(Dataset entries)

________

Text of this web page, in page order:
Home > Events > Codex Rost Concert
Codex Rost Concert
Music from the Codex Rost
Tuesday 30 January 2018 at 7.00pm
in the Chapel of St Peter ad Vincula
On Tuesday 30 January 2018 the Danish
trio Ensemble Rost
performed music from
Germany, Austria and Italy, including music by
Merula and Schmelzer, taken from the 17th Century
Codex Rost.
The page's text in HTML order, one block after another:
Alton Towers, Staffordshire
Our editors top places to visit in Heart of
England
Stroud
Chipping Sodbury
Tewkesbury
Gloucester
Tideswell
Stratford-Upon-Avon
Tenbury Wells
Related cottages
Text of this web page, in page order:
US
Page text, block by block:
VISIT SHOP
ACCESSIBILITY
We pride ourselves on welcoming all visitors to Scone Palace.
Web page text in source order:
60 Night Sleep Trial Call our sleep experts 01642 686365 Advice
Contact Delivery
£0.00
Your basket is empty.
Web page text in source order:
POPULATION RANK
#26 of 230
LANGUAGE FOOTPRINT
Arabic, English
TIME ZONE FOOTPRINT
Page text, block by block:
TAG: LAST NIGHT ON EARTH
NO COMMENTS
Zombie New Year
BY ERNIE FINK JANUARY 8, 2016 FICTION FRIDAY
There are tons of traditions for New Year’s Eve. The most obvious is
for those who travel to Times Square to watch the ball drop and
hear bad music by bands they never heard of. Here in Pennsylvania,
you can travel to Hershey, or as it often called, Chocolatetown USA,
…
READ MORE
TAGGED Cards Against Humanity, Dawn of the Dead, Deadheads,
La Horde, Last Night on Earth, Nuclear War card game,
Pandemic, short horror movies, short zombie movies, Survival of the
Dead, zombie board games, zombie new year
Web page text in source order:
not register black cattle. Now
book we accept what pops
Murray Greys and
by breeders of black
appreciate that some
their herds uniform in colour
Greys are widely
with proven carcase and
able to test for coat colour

________

_WHAT YOU SHOULD DO_
All of the entries need to be given again, word for word.

_OUTPUT FOR THIS EXERCISE_
Text of this web page, in page order:
Home > Events > Codex Rost Concert
Codex Rost Concert
Music from the Codex Rost
Tuesday 30 January 2018 at 7.00pm
in the Chapel of St Peter ad Vincula
On Tuesday 30 January 2018 the Danish
trio Ensemble Rost
performed music from
Germany, Austria and Italy, including music by
Merula and Schmelzer, taken from the 17th Century
Codex Rost.
The page's text in HTML order, one block after another:
Alton Towers, Staffordshire
Our editors top places to visit in Heart of
England
Stroud
Chipping Sodbury
Tewkesbury
Gloucester
Tideswell
Stratford-Upon-Avon
Tenbury Wells
Related cottages
Text of this web page, in page order:
US
Page text, block by block:
VISIT SHOP
ACCESSIBILITY
We pride ourselves on welcoming all visitors to Scone Palace.
Web page text in source order:
60 Night Sleep Trial Call our sleep experts 01642 686365 Advice
Contact Delivery
£0.00
Your basket is empty.
Web page text in source order:
POPULATION RANK
#26 of 230
LANGUAGE FOOTPRINT
Arabic, English
TIME ZONE FOOTPRINT
Page text, block by block:
TAG: LAST NIGHT ON EARTH
NO COMMENTS
Zombie New Year
BY ERNIE FINK JANUARY 8, 2016 FICTION FRIDAY
There are tons of traditions for New Year’s Eve. The most obvious is
for those who travel to Times Square to watch the ball drop and
hear bad music by bands they never heard of. Here in Pennsylvania,
you can travel to Hershey, or as it often called, Chocolatetown USA,
…
READ MORE
TAGGED Cards Against Humanity, Dawn of the Dead, Deadheads,
La Horde, Last Night on Earth, Nuclear War card game,
Pandemic, short horror movies, short zombie movies, Survival of the
Dead, zombie board games, zombie new year
Web page text in source order:
not register black cattle. Now
book we accept what pops
Murray Greys and
by breeders of black
appreciate that some
their herds uniform in colour
Greys are widely
with proven carcase and
able to test for coat colour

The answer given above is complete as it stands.